I parented my child so incorrectly..,we lost so many years. Letting go of the guilt was hard, so trust me I understand!

Katie

We went in completely unprepared for RAD [because of the initial ADHD misdiagnosis]. And it delayed getting a [correct] diagnosis and treatment by several years.

Jesi

We lost three precious years chasing the wrong problem.

Emily

Wrong medication for years, delayed us understanding how to cope with him. Still many professionals dont use the RAD diagnoses and always think ADHD when he can sit still and read for hours on end!

Katalina

Too many stimulants which caused aggression and chaos at home and in school. Terrible situation which makes me angry and bitter.

Karen

It’s how they minimized the problem, only mildly medicated him, and turned all the blame on us, because we apparently couldn’t manage basic behavior management. Mind you, this was social services AND a children’s hospital after an 11 day stay. Nor was it the last time. Still happening, only now he’s self-medicating with street drugs…

Sarah

Why kids with developmental trauma get diagnosed with ADHD

  • RAD and ADHD have many overlapping symptoms. With developmental trauma, kids can be hyperactive, have attention deficits, and other ADHD-type symptoms.
  • Most kids are getting this early misdiagnosis from pediatricians who are very familiar the ADHD diagnosis, but not as well versed in RAD or developmental trauma.
  • ADHD is a go-to diagnosis for kids who are struggling with hyperactivity and inattention school. It only requires diagnosis from a pediatrician and there are a number of medications that can be easily prescribed.
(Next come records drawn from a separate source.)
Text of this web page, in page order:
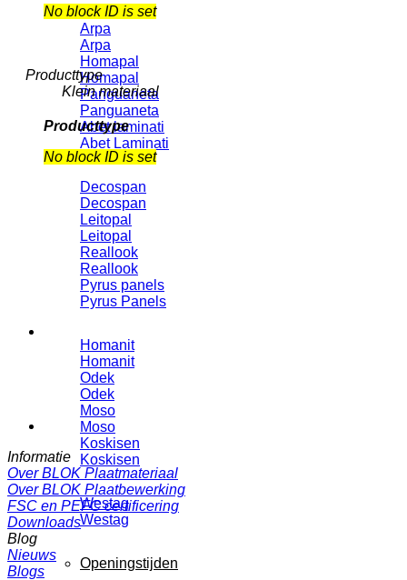
Arpa
Arpa
Homapal
Homapal
Panguaneta
Panguaneta
Abet laminati
Abet Laminati
Decospan
Decospan
Leitopal
Leitopal
Reallook
Reallook
Pyrus panels
Pyrus Panels
Homanit
Homanit
Odek
Odek
Moso
Moso
Koskisen
Koskisen
Westag
Westag
Openingstijden
No block ID is set
Producttype
Klein materiaal
Producttype
No block ID is set
Informatie
Over BLOK Plaatmateriaal
Over BLOK Plaatbewerking
FSC en PEFC certificering
Downloads
Blog
Nieuws
Blogs
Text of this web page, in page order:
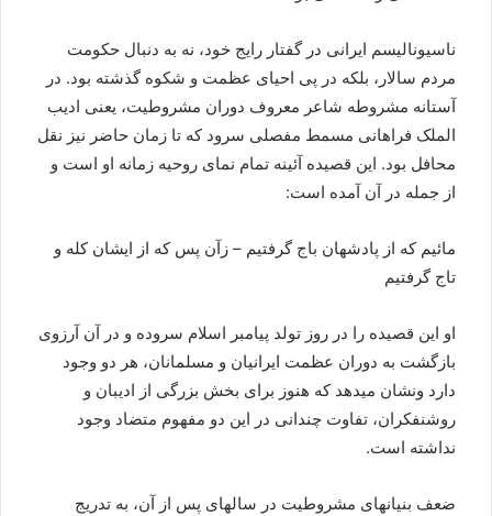
ناسیونالیسم ایرانی در گفتار رایج خود، نه به دنبال حکومت
مردم سالار، بلکه در پی احیای عظمت و شکوه گذشته بود. در
آستانه مشروطه شاعر معروف دوران مشروطیت، یعنی ادیب
الملک فراهانی مسمط مفصلی سرود که تا زمان حاضر نیز نقل
محافل بود. این قصیده آئینه تمام نمای روحیه زمانه او است و
از جمله در آن آمده است:
مائیم که از پادشهان باج گرفتیم – زآن پس که از ایشان کله و
تاج گرفتیم
او این قصیده را در روز تولد پیامبر اسلام سروده و در آن آرزوی
بازگشت به دوران عظمت ایرانیان و مسلمانان، هر دو وجود
دارد ونشان میدهد که هنوز برای بخش بزرگی از ادیبان و
روشنفکران، تفاوت چندانی در این دو مفهوم متضاد وجود
نداشته است.
ضعف بنیانهای مشروطیت در سالهای پس از آن، به تدریج

The difference between ADHD and RAD

While RAD and ADHD have overlapping symptoms, skilled clinicians can differentiate between the two. In a 2010 study by the University of Glasgow, researchers found these core items that point to a RAD diagnoses vs. ADHD.

Disinhibited items

  • Does s/he preferentially seek comfort from strangers over those s/he is close to?
  • Is s/he overly friendly with strangers?
  • If you are in a new place, does X tend to wander away from you?
  • How cuddly is s/he with people s/he does not know well?
  • Does s/he ask very personal questions of strangers?

Inhibited Items

  • Does s/he often stand or sit as if frozen?
  • Is s/he a jumpy child?
  • Is s/he wary or watchful even in the absence of literal threat?
  • When you have been separated for a while (e.g. after an overnight apart), is it difficult to tell whether s/he will be friendly or unfriendly?)

While not all children with RAD will exhibit all these symptoms, they are not symptoms of ADHD. Asking these diagnostic questions can enable clinicians to differentiate between the two disorders.
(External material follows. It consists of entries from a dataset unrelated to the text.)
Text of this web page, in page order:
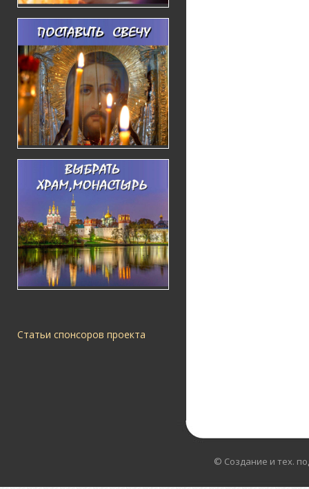
Статьи спонсоров проекта
© Создание и тех.
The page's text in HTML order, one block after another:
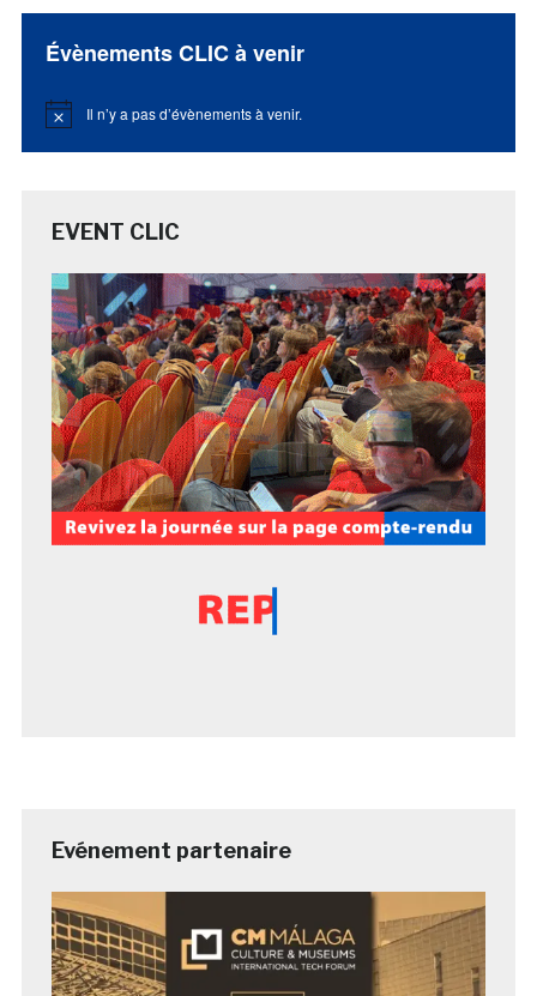
Évènements CLIC à venir
Notice Il n’y a pas d’évènements à venir.
EVENT CLIC
Evénement partenaire

Full information on this research study can be found here:

How to get the right diagnosis

It’s critical that a child gets the correct diagnosis so they can receive the treatment and medications they need without delay. Here are some steps you can take to ensure this happens for your child.
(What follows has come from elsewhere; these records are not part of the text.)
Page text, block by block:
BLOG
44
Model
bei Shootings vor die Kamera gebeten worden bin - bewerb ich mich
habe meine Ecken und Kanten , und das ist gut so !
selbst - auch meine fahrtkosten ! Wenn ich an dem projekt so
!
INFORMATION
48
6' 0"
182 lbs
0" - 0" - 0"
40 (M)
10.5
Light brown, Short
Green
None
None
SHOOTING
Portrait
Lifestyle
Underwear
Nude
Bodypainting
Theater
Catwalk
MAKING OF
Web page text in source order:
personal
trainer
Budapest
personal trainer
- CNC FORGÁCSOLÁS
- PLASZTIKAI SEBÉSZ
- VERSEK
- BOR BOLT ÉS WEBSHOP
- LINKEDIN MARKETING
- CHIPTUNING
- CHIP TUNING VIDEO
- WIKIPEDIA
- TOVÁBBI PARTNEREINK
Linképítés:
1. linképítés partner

  1. Inform your pediatrician (and any other clinicians) about developmental trauma your child may have suffered. Be sure to use the term “developmental trauma” and that you are concerned your child’s brain development may have been impaired.
  2. Ask your pediatrician for a referral to a psychologist for a full psychological evaluation. A referral may be necessary for your health insurance and also enable you to get into see a psychologist sooner. If the pediatrician suggests trying ADHD medications first, remind him/her of your child’s background and respectfully insist on the referral.
  3. Be cautious about accepting prescriptions for stimulants for ADHD. See a psychiatrist for medication recommendations. Once your chid is stable on mediations usually a pediatrician will take over dispersing them for your convenience.